Was meinen Sie: Darf die Terroristenverfolgung so weit gehen?
Hinweise zur bestehenden Moderationspraxis
Kommentar schreiben
59 Kommentare
Kommentare als Feed abonnierenGast kommentiert am Permanenter Link
Zu dieser Frage gibt es offensichtlich eine amerikanische Rechtslage, die man berücksichtigen muss, vgl.:
"Die Frage ist nun allerdings, wie lange das FBI die alternative Methode vor Apple geheim halten kann. Denn sobald die Behörde eine Sicherheitslücke ausnutzt, kommen die sogenannten „equities reviews“ ins Spiel. Der Ablauf bei diesen Verfahren: Wenn Behörden auf eine Sicherheitslücke stoßen, prüft eine Regierungskommission, ob die betroffenen Unternehmen darüber informiert werden müssen.

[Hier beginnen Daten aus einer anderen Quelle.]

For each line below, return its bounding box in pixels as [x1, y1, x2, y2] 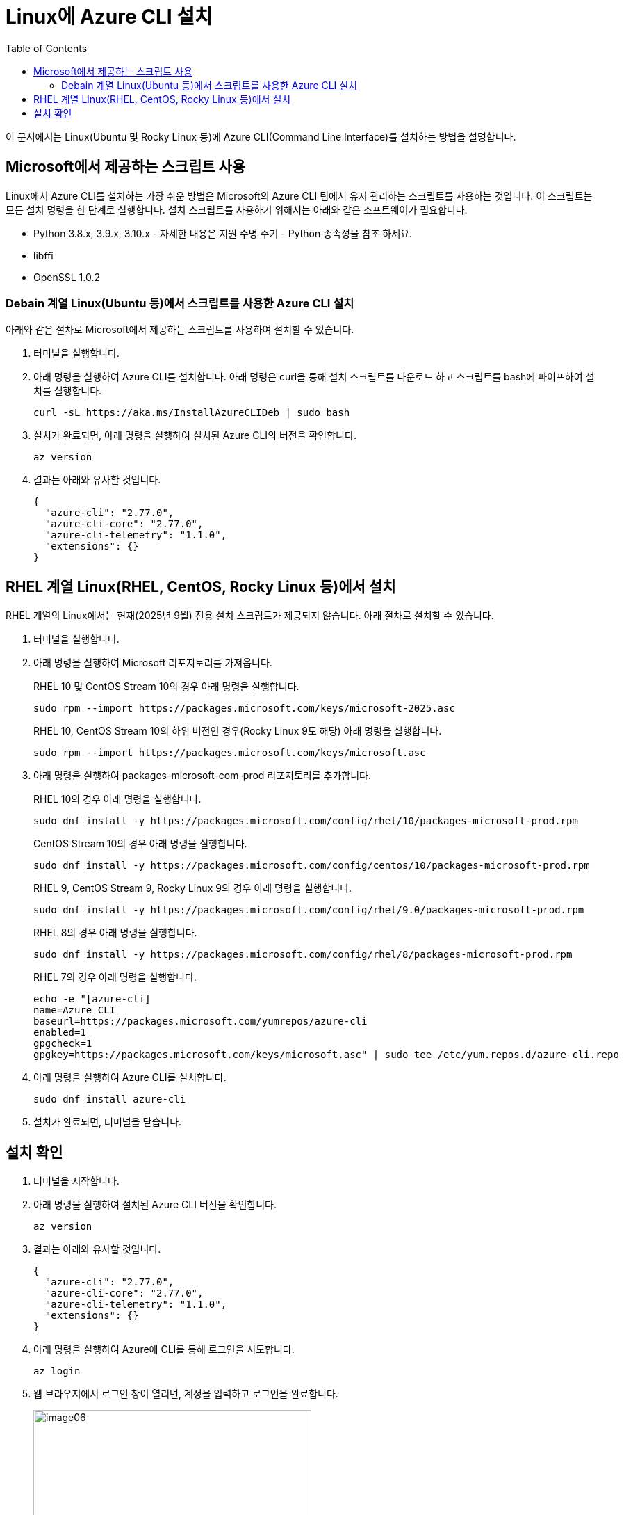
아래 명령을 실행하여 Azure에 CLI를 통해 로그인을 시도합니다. [33, 1343, 295, 1356]
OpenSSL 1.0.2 [33, 271, 100, 283]
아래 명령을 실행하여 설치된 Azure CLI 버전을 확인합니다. [33, 1199, 277, 1211]
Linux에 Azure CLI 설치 [6, 5, 213, 29]
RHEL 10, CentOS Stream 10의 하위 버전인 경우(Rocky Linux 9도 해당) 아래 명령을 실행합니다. [33, 725, 442, 737]
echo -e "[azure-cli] [33, 993, 151, 1005]
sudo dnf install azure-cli [33, 1093, 186, 1105]
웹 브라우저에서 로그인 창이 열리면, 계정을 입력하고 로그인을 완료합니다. [33, 1388, 338, 1400]

Abgewogen wird dabei zwischen dem Schutz der Nutzer und den Interessen der Behörden, die die Sicherheitslücke für Hacker-Angriffe ausnutzen wollen. Laut einem Bericht von Bloomberg soll das Weiße Haus schon mehr als 100 Sicherheitslücken einem „equities review“ unterzogen haben - und lediglich zwei wurden als geheim klassifiziert und den jeweiligen Herstellern daher nicht mitgeteilt." (http://goo.gl/VEVkUx)
Gast kommentiert am Permanenter Link
Wenn Zwei sich streiten, aber beide ihr "hohes Ansehen" behalten wollen, muss man eben, wenn auch in letzter Minute, eine Win-Win-Situation herbeiführen. Und der Rest der Welt muss an diese glauben und darf sie nicht nachprüfen können.

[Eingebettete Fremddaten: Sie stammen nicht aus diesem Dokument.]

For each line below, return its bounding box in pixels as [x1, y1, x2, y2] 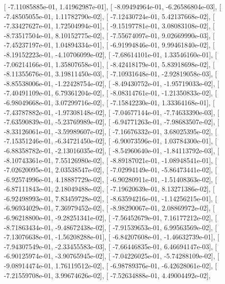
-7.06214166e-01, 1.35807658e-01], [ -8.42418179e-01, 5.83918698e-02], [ [4, 59, 215, 69]
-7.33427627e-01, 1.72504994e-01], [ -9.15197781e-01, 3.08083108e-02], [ [4, 21, 215, 31]
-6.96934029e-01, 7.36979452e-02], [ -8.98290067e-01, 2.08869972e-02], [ [4, 203, 215, 213]
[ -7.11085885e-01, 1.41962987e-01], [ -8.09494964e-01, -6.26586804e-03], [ [4, 1, 222, 11]
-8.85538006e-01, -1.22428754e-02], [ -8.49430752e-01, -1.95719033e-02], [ [4, 78, 220, 88]
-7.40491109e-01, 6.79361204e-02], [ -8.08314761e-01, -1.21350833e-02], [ [4, 88, 217, 98]
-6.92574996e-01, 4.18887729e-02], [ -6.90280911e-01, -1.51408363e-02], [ [4, 174, 217, 184]
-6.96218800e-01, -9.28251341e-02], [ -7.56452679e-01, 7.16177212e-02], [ [4, 213, 217, 223]
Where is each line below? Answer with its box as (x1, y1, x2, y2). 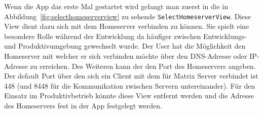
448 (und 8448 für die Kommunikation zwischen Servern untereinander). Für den (4, 80, 255, 91)
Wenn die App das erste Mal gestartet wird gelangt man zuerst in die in (4, 1, 229, 11)
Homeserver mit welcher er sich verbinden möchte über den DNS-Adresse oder (4, 51, 247, 61)
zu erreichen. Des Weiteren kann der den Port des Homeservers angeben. (30, 60, 256, 71)
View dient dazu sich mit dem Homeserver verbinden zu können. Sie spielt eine (4, 21, 249, 31)
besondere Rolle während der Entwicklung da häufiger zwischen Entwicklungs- (4, 30, 247, 41)
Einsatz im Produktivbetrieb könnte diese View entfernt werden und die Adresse (4, 90, 254, 101)
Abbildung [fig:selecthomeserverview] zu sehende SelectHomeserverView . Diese (4, 11, 251, 21)
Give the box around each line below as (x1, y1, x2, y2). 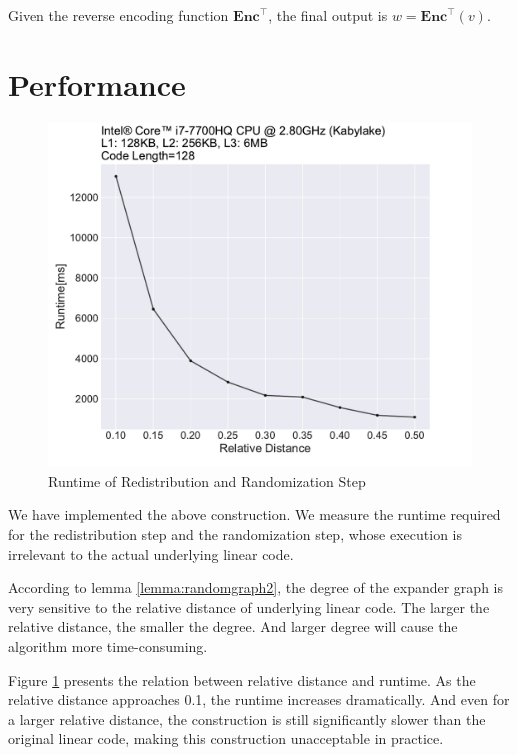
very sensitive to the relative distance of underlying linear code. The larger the (8, 596, 490, 617)
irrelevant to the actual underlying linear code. (8, 543, 294, 564)
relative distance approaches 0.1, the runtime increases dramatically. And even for (8, 689, 510, 710)
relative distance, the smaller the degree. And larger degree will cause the (8, 616, 458, 637)
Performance (8, 63, 186, 104)
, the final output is (268, 5, 388, 25)
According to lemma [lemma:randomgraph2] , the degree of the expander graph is (8, 577, 503, 598)
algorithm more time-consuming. (8, 635, 208, 656)

Arne Rathjen RA kommentiert am Permanenter Link
Wie schön, dass sich jetzt herausgestellt hat, dass eine generelle Software -basierte Hintertür in jedem neuen iPhone gar nicht erforderlich war oder ist, um die Verschlüsselung auszuhebeln.
Dr. Axel Spies kommentiert am Permanenter Link
Das New Yorker Verfahren (siehe oben) geht von Gericht weiter. US Government hat Berufung eingelegt.

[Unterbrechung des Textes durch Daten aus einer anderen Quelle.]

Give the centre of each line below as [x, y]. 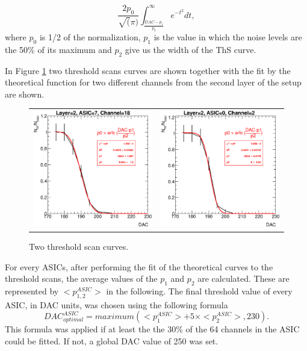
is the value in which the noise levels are [228, 37]
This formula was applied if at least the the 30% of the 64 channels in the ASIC [152, 329]
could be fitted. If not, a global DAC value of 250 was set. [112, 340]
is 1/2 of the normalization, [90, 37]
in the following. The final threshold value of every [199, 291]
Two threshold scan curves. [79, 247]
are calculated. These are [243, 278]
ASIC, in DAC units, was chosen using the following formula [116, 304]

http://www.reuters.com/article/us-apple-encryption-idUSKCN0X51UQ
Dr. Axel Spies kommentiert am Permanenter Link
Im US Kongress gibt es jetzt konkrete Pläne, u.a. von Senator Warner, eine überparteiliche Kommission zum Thema Verschlüsselung einzusetzen:
http://thehill.com/opinion/op-ed/276071-a-national-debate-on-encryption-now
Der Druck der Industrie, dass der Gesetzgeber tätig wird, nimmt jedenfalls zu.
Was meinen Sie: Ist es nicht besser, dass Apple sich um das Umgehen der Verschlüsselung auf bestimmten iPhones wie im San Bernadio Fall kümmert und evtl die Sache vor Gericht bringt, als dass das FBI eine ausländische Firma mit der Sache betreut?
Mustermann kommentiert am Permanenter Link
Bei iOs 7: FBI hat noch nicht genug getan... (Holt Euch doch nen Hacker)
http://www.heise.de/newsticker/meldung/Apple-FBI-hat-nicht-alle-Optionen...
Mustermann kommentiert am Permanenter Link
http://www.heise.de/newsticker/meldung/US-Richterin-ordnete-iPhone-Entsp...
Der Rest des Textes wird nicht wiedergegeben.